> ACTIVITY
Could you retype all of the entries exactly, without their pictures?

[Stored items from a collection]
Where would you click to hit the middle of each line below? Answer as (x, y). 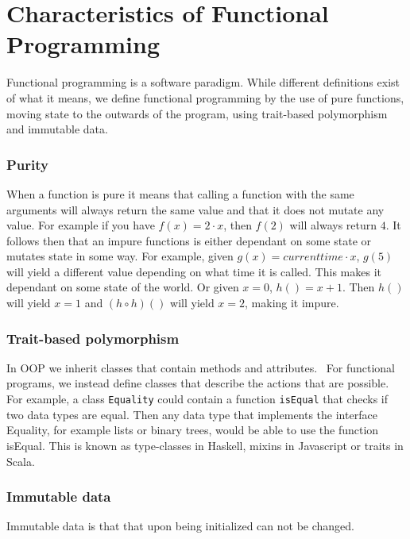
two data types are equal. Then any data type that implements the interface (192, 414)
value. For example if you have (81, 225)
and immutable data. (57, 129)
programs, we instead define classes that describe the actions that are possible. (198, 383)
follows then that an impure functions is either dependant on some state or (189, 240)
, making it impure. (292, 303)
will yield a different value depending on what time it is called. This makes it (194, 271)
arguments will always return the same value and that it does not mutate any (195, 209)
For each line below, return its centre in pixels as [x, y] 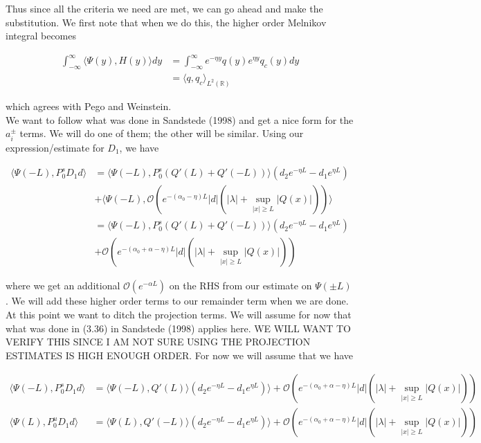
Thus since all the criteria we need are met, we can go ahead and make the [164, 8]
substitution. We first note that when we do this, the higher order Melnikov [166, 22]
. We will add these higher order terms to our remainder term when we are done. [177, 301]
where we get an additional [63, 286]
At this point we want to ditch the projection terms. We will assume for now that [179, 314]
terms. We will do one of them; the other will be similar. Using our [162, 133]
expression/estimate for [55, 147]
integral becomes [41, 36]
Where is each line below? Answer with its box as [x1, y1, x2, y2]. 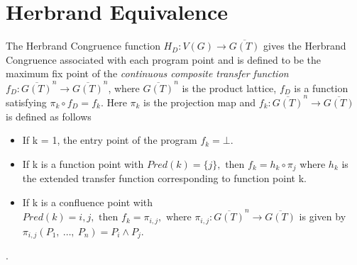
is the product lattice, [182, 80, 277, 95]
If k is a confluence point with [22, 194, 153, 209]
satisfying [6, 94, 47, 109]
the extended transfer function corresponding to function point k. [22, 171, 307, 186]
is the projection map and [143, 94, 256, 109]
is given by [299, 209, 346, 224]
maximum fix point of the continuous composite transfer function [6, 66, 289, 81]
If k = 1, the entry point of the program [22, 132, 197, 147]
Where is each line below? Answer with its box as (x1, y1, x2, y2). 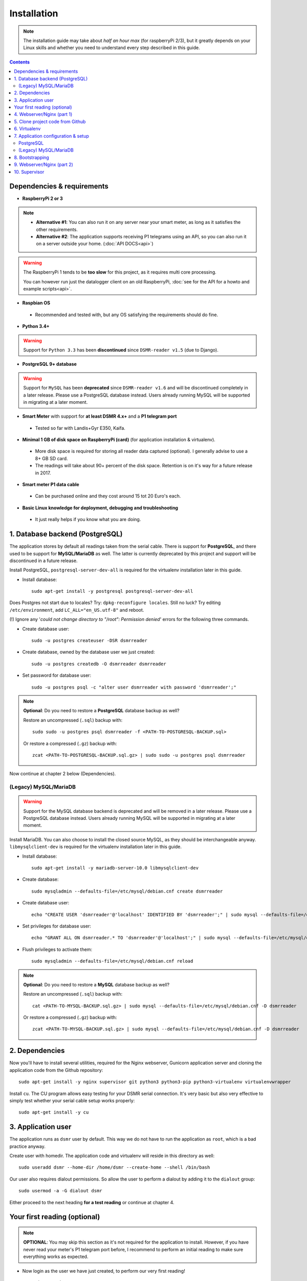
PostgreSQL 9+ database (22, 361, 77, 367)
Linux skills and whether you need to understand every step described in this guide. (23, 45, 200, 51)
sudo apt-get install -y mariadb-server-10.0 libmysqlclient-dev (31, 865, 199, 871)
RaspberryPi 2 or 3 (22, 195, 63, 202)
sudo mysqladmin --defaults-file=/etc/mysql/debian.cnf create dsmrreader (31, 888, 223, 894)
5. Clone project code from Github (14, 118, 86, 125)
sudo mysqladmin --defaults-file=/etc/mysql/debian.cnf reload (31, 958, 193, 964)
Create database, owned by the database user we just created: (22, 649, 155, 655)
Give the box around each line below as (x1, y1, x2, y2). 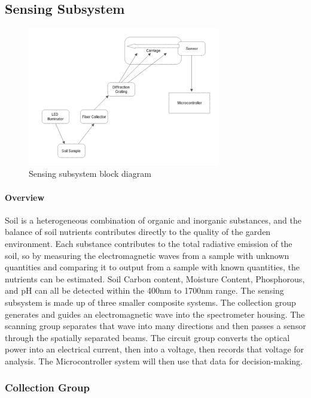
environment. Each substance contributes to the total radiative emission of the (5, 237, 292, 249)
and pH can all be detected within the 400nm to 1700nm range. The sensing (5, 284, 284, 297)
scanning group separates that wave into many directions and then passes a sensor (5, 319, 306, 332)
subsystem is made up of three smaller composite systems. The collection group (5, 296, 296, 308)
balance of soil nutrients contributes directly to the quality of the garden (5, 225, 271, 238)
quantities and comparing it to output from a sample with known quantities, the (5, 261, 300, 273)
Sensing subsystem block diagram (29, 167, 151, 180)
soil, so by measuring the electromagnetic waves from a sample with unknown (5, 249, 289, 261)
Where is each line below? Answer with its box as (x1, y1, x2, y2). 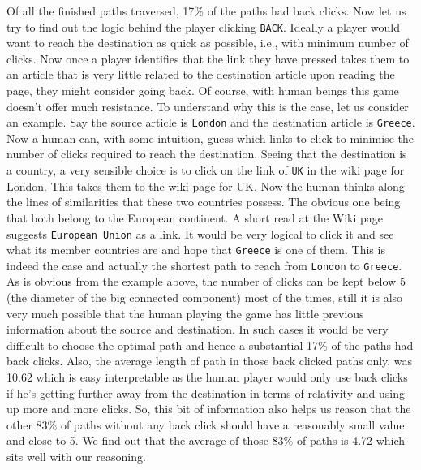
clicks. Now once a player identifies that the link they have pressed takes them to (6, 50, 410, 67)
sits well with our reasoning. (6, 448, 146, 464)
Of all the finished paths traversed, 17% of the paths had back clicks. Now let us (6, 2, 406, 19)
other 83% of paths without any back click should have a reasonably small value (6, 416, 405, 433)
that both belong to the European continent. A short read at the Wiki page (6, 209, 383, 226)
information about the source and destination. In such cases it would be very (6, 321, 389, 338)
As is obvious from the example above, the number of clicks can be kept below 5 (6, 273, 406, 290)
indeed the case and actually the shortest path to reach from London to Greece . (6, 257, 402, 274)
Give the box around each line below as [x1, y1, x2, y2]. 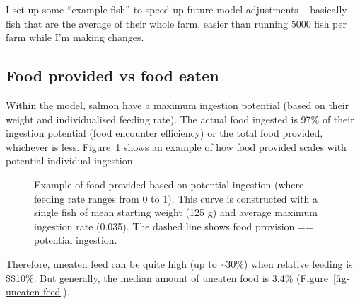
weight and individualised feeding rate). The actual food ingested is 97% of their [6, 111, 354, 126]
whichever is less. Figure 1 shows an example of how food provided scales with [6, 139, 347, 154]
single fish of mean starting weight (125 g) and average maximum [34, 205, 318, 220]
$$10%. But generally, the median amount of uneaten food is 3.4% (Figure [6, 270, 328, 285]
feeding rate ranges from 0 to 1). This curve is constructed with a [34, 191, 318, 206]
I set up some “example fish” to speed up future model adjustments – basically [6, 2, 347, 16]
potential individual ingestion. [6, 153, 136, 168]
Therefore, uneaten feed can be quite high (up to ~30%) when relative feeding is [6, 256, 353, 271]
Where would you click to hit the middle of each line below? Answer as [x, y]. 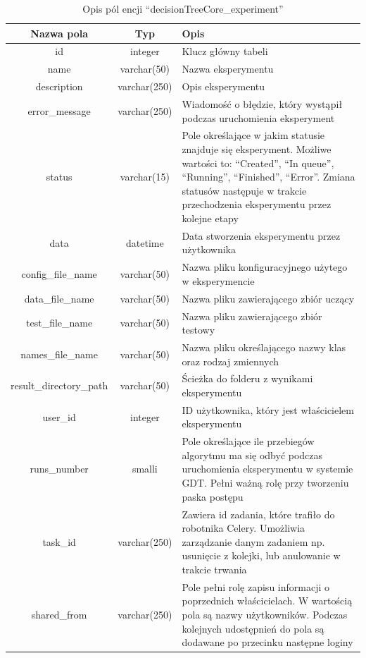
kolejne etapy [210, 218]
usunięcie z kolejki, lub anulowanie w [261, 555]
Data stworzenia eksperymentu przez [261, 235]
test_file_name [59, 323]
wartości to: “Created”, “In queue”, [258, 163]
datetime [145, 242]
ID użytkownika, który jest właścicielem [268, 409]
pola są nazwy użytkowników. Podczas [265, 614]
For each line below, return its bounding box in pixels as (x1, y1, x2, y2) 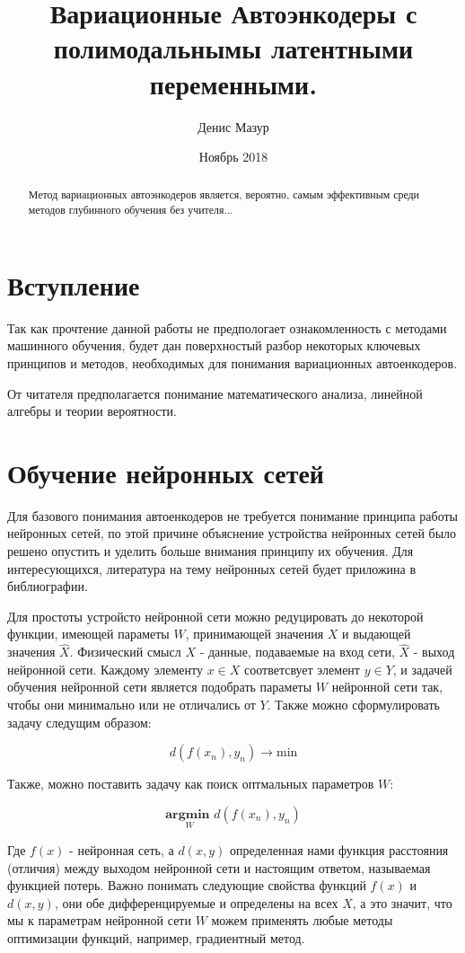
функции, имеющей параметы (7, 624, 170, 643)
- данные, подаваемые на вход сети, (199, 642, 395, 661)
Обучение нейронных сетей (7, 454, 324, 490)
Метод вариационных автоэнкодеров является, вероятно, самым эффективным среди (28, 187, 419, 202)
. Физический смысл (69, 642, 181, 661)
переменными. (149, 65, 318, 101)
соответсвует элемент (244, 659, 360, 678)
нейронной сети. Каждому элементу (7, 659, 203, 678)
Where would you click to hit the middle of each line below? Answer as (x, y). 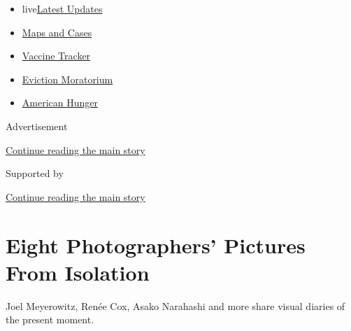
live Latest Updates (62, 8)
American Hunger (60, 103)
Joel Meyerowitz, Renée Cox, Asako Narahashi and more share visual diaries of (175, 305)
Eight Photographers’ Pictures (156, 245)
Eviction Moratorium (67, 79)
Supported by (35, 173)
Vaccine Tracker (56, 56)
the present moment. (50, 319)
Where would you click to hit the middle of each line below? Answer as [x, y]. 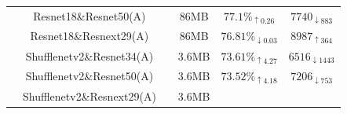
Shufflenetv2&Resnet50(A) [89, 76]
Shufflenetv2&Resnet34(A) [89, 55]
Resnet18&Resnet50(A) [89, 16]
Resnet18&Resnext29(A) [89, 36]
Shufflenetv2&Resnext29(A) [89, 96]
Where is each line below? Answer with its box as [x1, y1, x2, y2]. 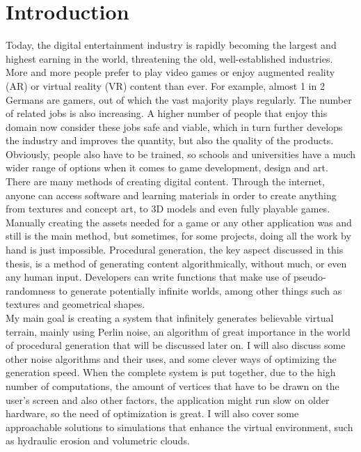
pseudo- [293, 270, 326, 284]
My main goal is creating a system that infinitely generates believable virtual [6, 311, 334, 325]
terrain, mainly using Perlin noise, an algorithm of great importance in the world [6, 324, 351, 338]
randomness [6, 283, 56, 297]
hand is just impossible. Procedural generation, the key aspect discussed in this [6, 242, 344, 257]
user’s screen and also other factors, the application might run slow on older [6, 392, 330, 407]
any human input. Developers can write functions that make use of [6, 270, 291, 284]
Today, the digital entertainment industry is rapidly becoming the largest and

> ANSWER TO THIS PROBLEM
Where would you click to hit the middle of each line below? Answer as (x, y). 
two data types are equal. Then any data type that implements the interface (192, 414)
value. For example if you have (81, 225)
and immutable data. (57, 129)
programs, we instead define classes that describe the actions that are possible. (198, 383)
follows then that an impure functions is either dependant on some state or (189, 240)
, making it impure. (292, 303)
will yield a different value depending on what time it is called. This makes it (194, 271)
arguments will always return the same value and that it does not mutate any (195, 209)
For each line below, return its centre in pixels as [x, y] 
Thus since all the criteria we need are met, we can go ahead and make the [164, 8]
substitution. We first note that when we do this, the higher order Melnikov [166, 22]
. We will add these higher order terms to our remainder term when we are done. [177, 301]
where we get an additional [63, 286]
At this point we want to ditch the projection terms. We will assume for now that [179, 314]
terms. We will do one of them; the other will be similar. Using our [162, 133]
expression/estimate for [55, 147]
integral becomes [41, 36]
Where is each line below? Answer with its box as [x1, y1, x2, y2]. 
is the product lattice, [182, 80, 277, 95]
If k is a confluence point with [22, 194, 153, 209]
satisfying [6, 94, 47, 109]
the extended transfer function corresponding to function point k. [22, 171, 307, 186]
is the projection map and [143, 94, 256, 109]
is given by [299, 209, 346, 224]
maximum fix point of the continuous composite transfer function [6, 66, 289, 81]
If k = 1, the entry point of the program [22, 132, 197, 147]
Where is each line below? Answer with its box as (x1, y1, x2, y2). 
PostgreSQL 9+ database (22, 361, 77, 367)
Linux skills and whether you need to understand every step described in this guide. (23, 45, 200, 51)
sudo apt-get install -y mariadb-server-10.0 libmysqlclient-dev (31, 865, 199, 871)
RaspberryPi 2 or 3 (22, 195, 63, 202)
sudo mysqladmin --defaults-file=/etc/mysql/debian.cnf create dsmrreader (31, 888, 223, 894)
5. Clone project code from Github (14, 118, 86, 125)
sudo mysqladmin --defaults-file=/etc/mysql/debian.cnf reload (31, 958, 193, 964)
Create database, owned by the database user we just created: (22, 649, 155, 655)
Give the box around each line below as (x1, y1, x2, y2). 
environment. Each substance contributes to the total radiative emission of the (5, 237, 292, 249)
and pH can all be detected within the 400nm to 1700nm range. The sensing (5, 284, 284, 297)
scanning group separates that wave into many directions and then passes a sensor (5, 319, 306, 332)
subsystem is made up of three smaller composite systems. The collection group (5, 296, 296, 308)
balance of soil nutrients contributes directly to the quality of the garden (5, 225, 271, 238)
quantities and comparing it to output from a sample with known quantities, the (5, 261, 300, 273)
Sensing subsystem block diagram (29, 167, 151, 180)
soil, so by measuring the electromagnetic waves from a sample with unknown (5, 249, 289, 261)
Where is each line below? Answer with its box as (x1, y1, x2, y2). 
clicks. Now once a player identifies that the link they have pressed takes them to (6, 50, 410, 67)
sits well with our reasoning. (6, 448, 146, 464)
Of all the finished paths traversed, 17% of the paths had back clicks. Now let us (6, 2, 406, 19)
other 83% of paths without any back click should have a reasonably small value (6, 416, 405, 433)
that both belong to the European continent. A short read at the Wiki page (6, 209, 383, 226)
information about the source and destination. In such cases it would be very (6, 321, 389, 338)
As is obvious from the example above, the number of clicks can be kept below 5 (6, 273, 406, 290)
indeed the case and actually the shortest path to reach from London to Greece . (6, 257, 402, 274)
Give the box around each line below as [x1, y1, x2, y2]. 
weight and individualised feeding rate). The actual food ingested is 97% of their [6, 111, 354, 126]
whichever is less. Figure 1 shows an example of how food provided scales with [6, 139, 347, 154]
single fish of mean starting weight (125 g) and average maximum [34, 205, 318, 220]
$$10%. But generally, the median amount of uneaten food is 3.4% (Figure [6, 270, 328, 285]
feeding rate ranges from 0 to 1). This curve is constructed with a [34, 191, 318, 206]
I set up some “example fish” to speed up future model adjustments – basically [6, 2, 347, 16]
potential individual ingestion. [6, 153, 136, 168]
Therefore, uneaten feed can be quite high (up to ~30%) when relative feeding is [6, 256, 353, 271]
Where would you click to hit the middle of each line below? Answer as [x, y]. 
kolejne etapy [210, 218]
usunięcie z kolejki, lub anulowanie w [261, 555]
Data stworzenia eksperymentu przez [261, 235]
test_file_name [59, 323]
wartości to: “Created”, “In queue”, [258, 163]
datetime [145, 242]
ID użytkownika, który jest właścicielem [268, 409]
pola są nazwy użytkowników. Podczas [265, 614]
For each line below, return its bounding box in pixels as (x1, y1, x2, y2) 
функции, имеющей параметы (7, 624, 170, 643)
- данные, подаваемые на вход сети, (199, 642, 395, 661)
Обучение нейронных сетей (7, 454, 324, 490)
Метод вариационных автоэнкодеров является, вероятно, самым эффективным среди (28, 187, 419, 202)
. Физический смысл (69, 642, 181, 661)
переменными. (149, 65, 318, 101)
соответсвует элемент (244, 659, 360, 678)
нейронной сети. Каждому элементу (7, 659, 203, 678)
Where would you click to hit the middle of each line below? Answer as (x, y). 
live Latest Updates (62, 8)
American Hunger (60, 103)
Joel Meyerowitz, Renée Cox, Asako Narahashi and more share visual diaries of (175, 305)
Eight Photographers’ Pictures (156, 245)
Eviction Moratorium (67, 79)
Supported by (35, 173)
Vaccine Tracker (56, 56)
the present moment. (50, 319)
Where would you click to hit the middle of each line below? Answer as [x, y]. 
Shufflenetv2&Resnet50(A) [89, 76]
Shufflenetv2&Resnet34(A) [89, 55]
Resnet18&Resnet50(A) [89, 16]
Resnet18&Resnext29(A) [89, 36]
Shufflenetv2&Resnext29(A) [89, 96]
Where is each line below? Answer with its box as [x1, y1, x2, y2]. 
pseudo- [293, 270, 326, 284]
My main goal is creating a system that infinitely generates believable virtual [6, 311, 334, 325]
terrain, mainly using Perlin noise, an algorithm of great importance in the world [6, 324, 351, 338]
randomness [6, 283, 56, 297]
hand is just impossible. Procedural generation, the key aspect discussed in this [6, 242, 344, 257]
user’s screen and also other factors, the application might run slow on older [6, 392, 330, 407]
any human input. Developers can write functions that make use of [6, 270, 291, 284]
Today, the digital entertainment industry is rapidly becoming the largest and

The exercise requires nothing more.